The preparation for the inspection depends on the method of inspection. Other than the already mentioned dredging, some measures of cleaning may be required. Subsea pipelines are affected by marine growth. The type and degree of marine growth depend on the climate zone and the water depth. Most marine growth is found in the splash zone and in shallow waters, which is still reached by sunlight. Typical marine growth consists of algae, sea anemones, and barnacles. Marine growth needs to be removed because it can impede the smooth scanning of a pipe surface. For very sensitive methods, like UT corrosion mapping, it may also need to be removed to allow for a reasonable inspection data quality. The typical cleaning methods are water jetting, scraping, and brushing. Often the cleaning devices are attached to the pipe in a similar way as the inspection instruments. Whether the coating needs to be removed depends on the coating type and the NDT method applied.

30.3.2 Examples of External Inspection Devices

For actual inspection devices, there is quite a variety of combinations of inspection and deployment methods [7]. Usually, a specific tool is offered by a specific vendor for a specific purpose. Hence, it is only possible to mention a few examples. Contrary to ILI inspection, the industry has not yet defined standard methods, which are codified and are offered by several service companies. Nevertheless, efforts have been put into verifying the effectiveness of the instrumentation with third-party verification and joint industry projects [8].

Figure 30.4 shows the “MEC-Combi Crawler™” by Innospection. The image shows the device being put onto the pipeline with an ROV. Once attached, the ROV will then retract and the crawler will move on the pipeline axially and also circumferentially allowing it to reach the 6 o’clock position.

As an example, for a scan frame device employing a UT corrosion mapping, Figure 30.5 shows the tool “ROV-iT™” from Sonomatic. The upper image in Figure 30.1 was obtained with such a device. The ROV attaches the tool to a pipe, and a UT sensor takes a high-resolution mapping of the wall thickness from this spot. To get the readings from a different position, the frame is then repositioned.

Another solution is shown in Figure 30.6. The device is called “Discovery CT™” and offered by Tracerco [9]. It uses computed tomography. Computed tomography, the same technology known from medical applications, allows for obtaining a high-resolution image of a cross section of the pipe. The technology is currently the only technique that allows for the inspection of a pipe-in-pipe configuration. The proper selection of the inspection position is required. This may be achieved by one of the mentioned faster screening type methods.
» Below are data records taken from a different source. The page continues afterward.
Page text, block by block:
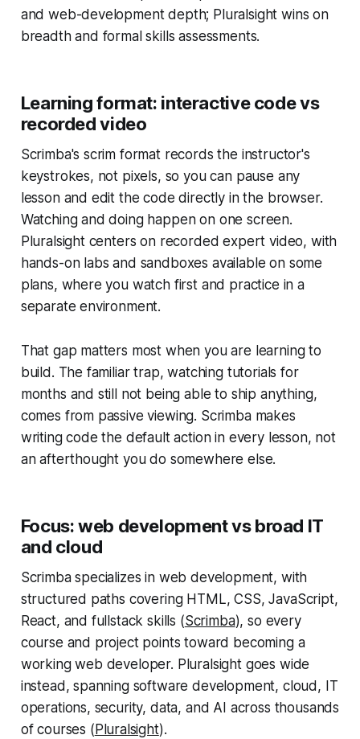
and web-development depth; Pluralsight wins on
breadth and formal skills assessments.
Learning format: interactive code vs
recorded video
Scrimba's scrim format records the instructor's
keystrokes, not pixels, so you can pause any
lesson and edit the code directly in the browser.
Watching and doing happen on one screen.
Pluralsight centers on recorded expert video, with
hands-on labs and sandboxes available on some
plans, where you watch first and practice in a
separate environment.
That gap matters most when you are learning to
build. The familiar trap, watching tutorials for
months and still not being able to ship anything,
comes from passive viewing. Scrimba makes
writing code the default action in every lesson, not
an afterthought you do somewhere else.
Focus: web development vs broad IT
and cloud
Scrimba specializes in web development, with
structured paths covering HTML, CSS, JavaScript,
React, and fullstack skills (Scrimba), so every
course and project points toward becoming a
working web developer. Pluralsight goes wide
instead, spanning software development, cloud, IT
operations, security, data, and AI across thousands
of courses ( Pluralsight).
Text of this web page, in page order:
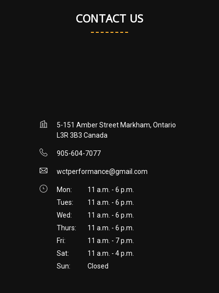
CONTACT US
5-151 Amber Street Markham, Ontario
L3R 3B3 Canada
905-604-7077
wctperformance@gmail.com
Mon:
11 a.m. - 6 p.m.
Tues:
11 a.m. - 6 p.m.
Wed:
11 a.m. - 6 p.m.
Thurs:
11 a.m. - 6 p.m.
Fri:
11 a.m. - 7 p.m.
Sat:
11 a.m. - 4 p.m.
Sun:
Closed
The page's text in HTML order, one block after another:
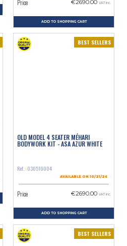
Price €2690.00 VAT inc.
ADD TO SHOPPING CART
BEST SELLERS
OLD MODEL 4 SEATER MÉHARI
BODYWORK KIT - ASA AZUR WHITE
Ref. : 030510004
AVAILABLE ON 10/21/26
Price €2690.00 VAT inc.
ADD TO SHOPPING CART
BEST SELLERS
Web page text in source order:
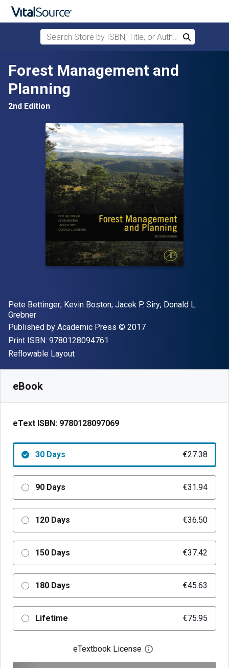
Search Store by ISBN, Title, or Author
Search
Forest Management and
Planning
2nd Edition
Author(s)
Pete Bettinger; Kevin Boston; Jacek P. Siry; Donald L.
Grebner
Publisher
Published by Academic Press Copyright
© 2017
Print ISBN: 9780128094761
Format
Reflowable Layout
eBook
eText ISBN: 9780128097069
30 Days €27.38
90 Days €31.94
120 Days €36.50
150 Days €37.42
180 Days €45.63
Lifetime €75.95
eTextbook License Open digital license
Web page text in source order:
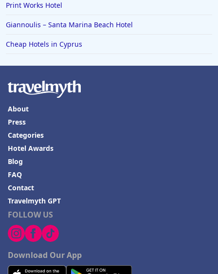
Print Works Hotel
Giannoulis – Santa Marina Beach Hotel
Cheap Hotels in Cyprus
FOLLOW US
Download Our App
About
Press
Categories
Hotel Awards
Blog
FAQ
Contact
Travelmyth GPT
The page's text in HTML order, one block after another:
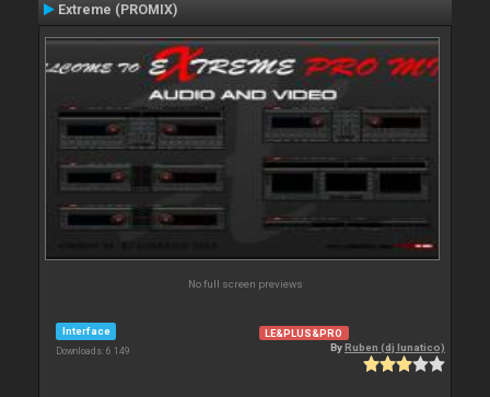
Extreme (PROMIX)
No full screen previews
Interface
Downloads: 6 149
LE&PLUS&PRO
ByRuben (dj lunatico)
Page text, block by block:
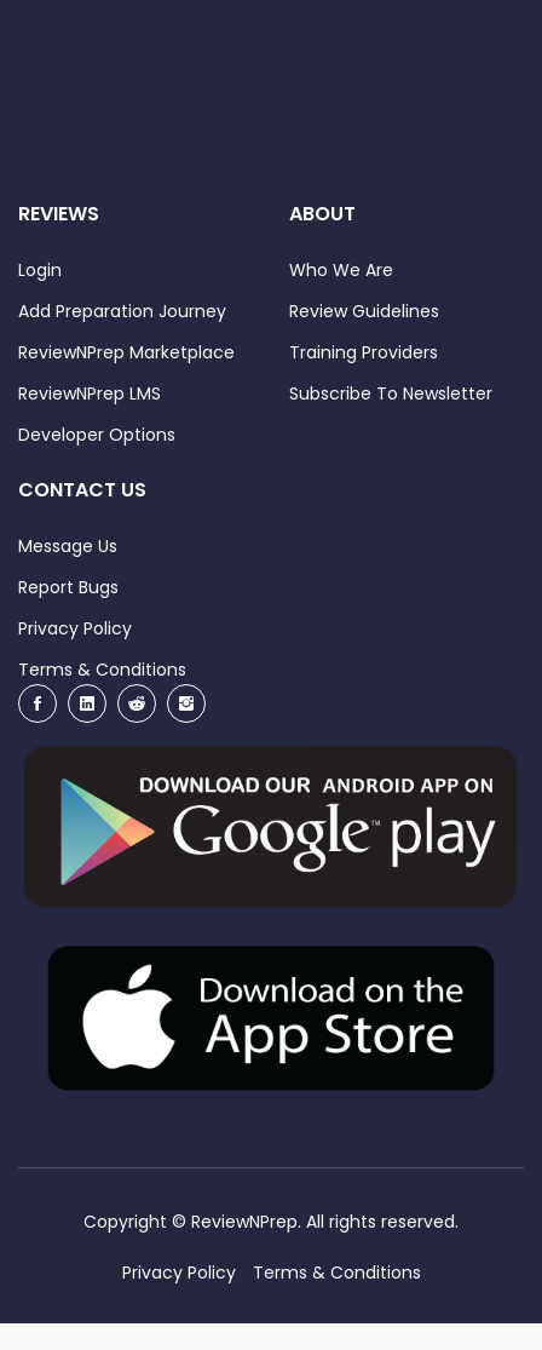
REVIEWS
Login
Add Preparation Journey
ReviewNPrep Marketplace
ReviewNPrep LMS
Developer Options
ABOUT
Who We Are
Review Guidelines
Training Providers
Subscribe To Newsletter
CONTACT US
Message Us
Report Bugs
Privacy Policy
Terms & Conditions
Copyright © ReviewNPrep. All rights reserved.
Privacy Policy Terms & Conditions
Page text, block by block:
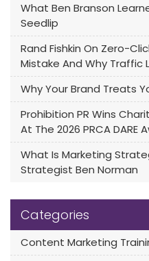
What Ben Branson
Seedlip
Rand Fishkin On Zero-
Mistake And Why Traffic
Why Your Brand Treats
Prohibition PR Wins
At The 2026 PRCA DARE
What Is Marketing
Strategist Ben Norman
Categories
Content Marketing

As mentioned already, directly comparing the presented methods is difficult. They dramatically differ with respect to speed and accuracy. So, any increase in speed comes at the expense of lower resolution, and it is rather the scope of the inspection that will determine the method of choice.

30.4 Inspection of Risers

The riser, as an integral part of an offshore pipeline, is yet different under inspection and integrity aspects. The integrity and hence the inspection of a riser is especially important for a variety of reasons. The riser is close to the platform. Any accident thus immediately threatens the well-being of the crew. There are some threats that are typical to the riser. Any object floating on the water would impact the pipeline exactly in the splash zone. Hence, the riser is an especially vulnerable part of the pipeline.
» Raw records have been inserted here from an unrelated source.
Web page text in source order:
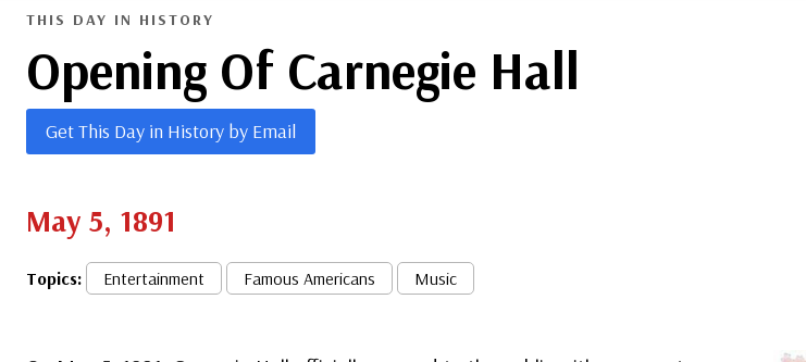
THIS DAY IN HISTORY
Opening Of Carnegie Hall
Get This Day in History by Email
May 5, 1891
Topics: Entertainment Famous Americans Music
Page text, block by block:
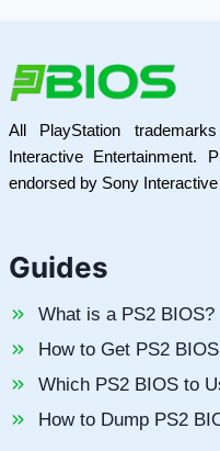
All PlayStation
Interactive Entertainment.
endorsed by Sony
Guides
What is a PS2 BIOS?
How to Get PS2 BIOS
Which PS2 BIOS to
How to Dump PS2
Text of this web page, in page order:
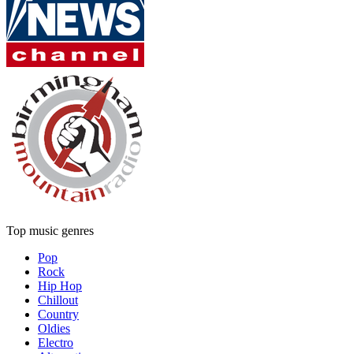
Top music genres
Pop
Rock
Hip Hop
Chillout
Country
Oldies
Electro
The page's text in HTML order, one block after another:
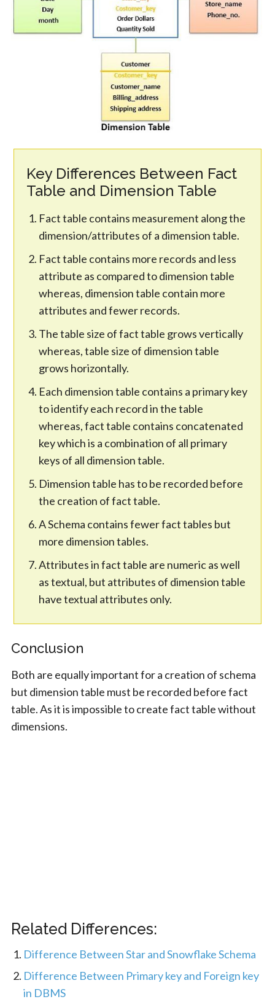
Key Differences Between Fact
Table and Dimension Table
Fact table contains measurement along the
dimension/attributes of a dimension table.
Fact table contains more records and less
attribute as compared to dimension table
whereas, dimension table contain more
attributes and fewer records.
The table size of fact table grows vertically
whereas, table size of dimension table
grows horizontally.
Each dimension table contains a primary key
to identify each record in the table
whereas, fact table contains concatenated
key which is a combination of all primary
keys of all dimension table.
Dimension table has to be recorded before
the creation of fact table.
A Schema contains fewer fact tables but
more dimension tables.
Attributes in fact table are numeric as well
as textual, but attributes of dimension table
have textual attributes only.
Conclusion
Both are equally important for a creation of schema
but dimension table must be recorded before fact
table. As it is impossible to create fact table without
dimensions.
Related Differences:
Difference Between Star and Snowflake Schema
Difference Between Primary key and Foreign key
in DBMS
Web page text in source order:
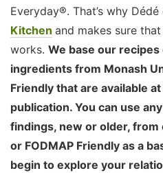
Everyday®. That’s why
Kitchen and makes sure
works. We base our
ingredients from Monash
Friendly that are available
publication. You can use
findings, new or older,
or FODMAP Friendly as a
begin to explore your
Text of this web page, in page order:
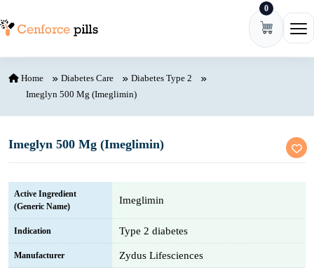
0
Home Diabetes Care
Diabetes Type 2
Imeglyn 500 Mg (Imeglimin)
Imeglyn 500 Mg (Imeglimin)
Active Ingredient
(Generic Name)
Imeglimin
Indication Type 2 diabetes
Manufacturer Zydus Lifesciences
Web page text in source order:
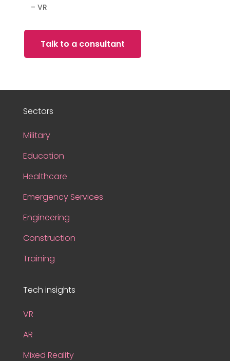
– VR
Talk to a consultant
Sectors
Military
Education
Healthcare
Emergency Services
Engineering
Construction
Training
Tech insights
VR
AR
Mixed Reality
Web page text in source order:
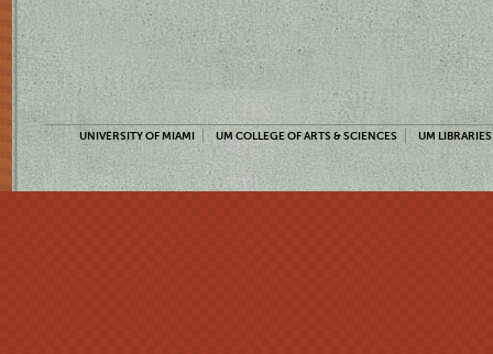
UNIVERSITY OF MIAMI UM COLLEGE OF ARTS & SCIENCES UM LIBRARIES
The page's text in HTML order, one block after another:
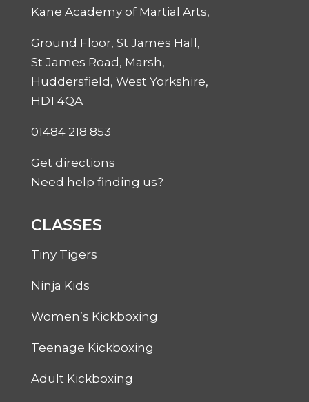
Kane Academy of Martial Arts,
Ground Floor, St James Hall,
St James Road, Marsh,
Huddersfield, West Yorkshire,
HD1 4QA
01484 218 853
Get directions
Need help finding us?
CLASSES
Tiny Tigers
Ninja Kids
Women’s Kickboxing
Teenage Kickboxing
Adult Kickboxing
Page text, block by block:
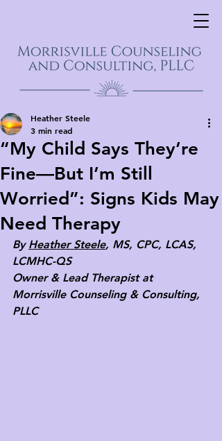
“My Child Says They’re
Fine—But I’m Still
Worried”: Signs Kids May
Need Therapy
Heather Steele
3 min read
By Heather Steele, MS, CPC, LCAS,
LCMHC-QS
Owner & Lead Therapist at
Morrisville Counseling & Consulting,
PLLC
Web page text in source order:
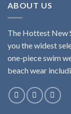
ABOUT US
The Hottest New
you the widest
one-piece swim
beach wear
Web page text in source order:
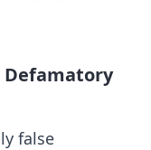
Defamatory
false
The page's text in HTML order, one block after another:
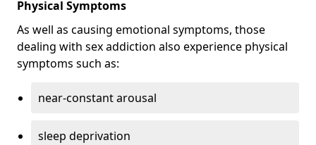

In an ILI operation, the tool also runs through the riser, and it is in principle inspected as well. However, it is often difficult to control the proper speed of the ILI tool because of the gravitational acceleration. The tool speed may be too fast for proper data quality. This is less of a concern in liquid lines. For gas or multiphase lines, however, this is a known problem. Pipeline risers also have a much higher wall thickness, which may put them outside of the ILI tool specification. The inspection may need to be complemented by an internal inspection using an umbilical tool or a crawler or by an external inspection.

Finally, the riser is often protected by special materials. Monel cladding is common for corrosion and impact protection. Also, thick coating layers of Neoprene are common. For external inspection, any such unusual material composition may pose a challenge to the inspection.

The splash zone part of the riser is often easily inspected from top side. An inspection device is hung from the top and lowered down along the riser pipe. It is either clamped to the pipe or attached by magnets. The attachment can be done by rope access technicians. The tool can then travel into the water, if it is properly marinized. Riser clamps and guides may obstruct the path that a device may travel along the pipe. Figure 30.7 shows an inspection device by Innospection performing an external inspection (here a conductor, riser would be the same configuration) in the splash zone using a magnetic eddy current technology.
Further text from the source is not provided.